__What to work on__: Repeat, word for word, all the data that follows, and exclude the pictures.

[Opening Data excerpts section]

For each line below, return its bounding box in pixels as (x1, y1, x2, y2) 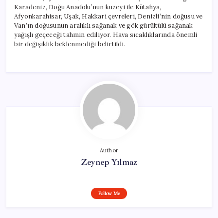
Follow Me (98, 190, 120, 197)
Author (99, 146, 119, 154)
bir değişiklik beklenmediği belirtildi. (14, 39, 126, 48)
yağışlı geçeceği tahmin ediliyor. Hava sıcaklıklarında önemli (14, 30, 198, 39)
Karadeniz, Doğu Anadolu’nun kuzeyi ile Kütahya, (14, 2, 162, 11)
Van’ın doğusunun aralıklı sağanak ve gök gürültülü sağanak (14, 21, 193, 30)
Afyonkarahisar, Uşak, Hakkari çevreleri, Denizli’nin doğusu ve (14, 12, 203, 20)
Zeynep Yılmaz (80, 156, 138, 167)

[Closing Data excerpts section]

__Written solution__:
For each line below, return its bounding box in pixels as (x1, y1, x2, y2) 
Follow Me (98, 190, 120, 197)
Author (99, 146, 119, 154)
bir değişiklik beklenmediği belirtildi. (14, 39, 126, 48)
yağışlı geçeceği tahmin ediliyor. Hava sıcaklıklarında önemli (14, 30, 198, 39)
Karadeniz, Doğu Anadolu’nun kuzeyi ile Kütahya, (14, 2, 162, 11)
Van’ın doğusunun aralıklı sağanak ve gök gürültülü sağanak (14, 21, 193, 30)
Afyonkarahisar, Uşak, Hakkari çevreleri, Denizli’nin doğusu ve (14, 12, 203, 20)
Zeynep Yılmaz (80, 156, 138, 167)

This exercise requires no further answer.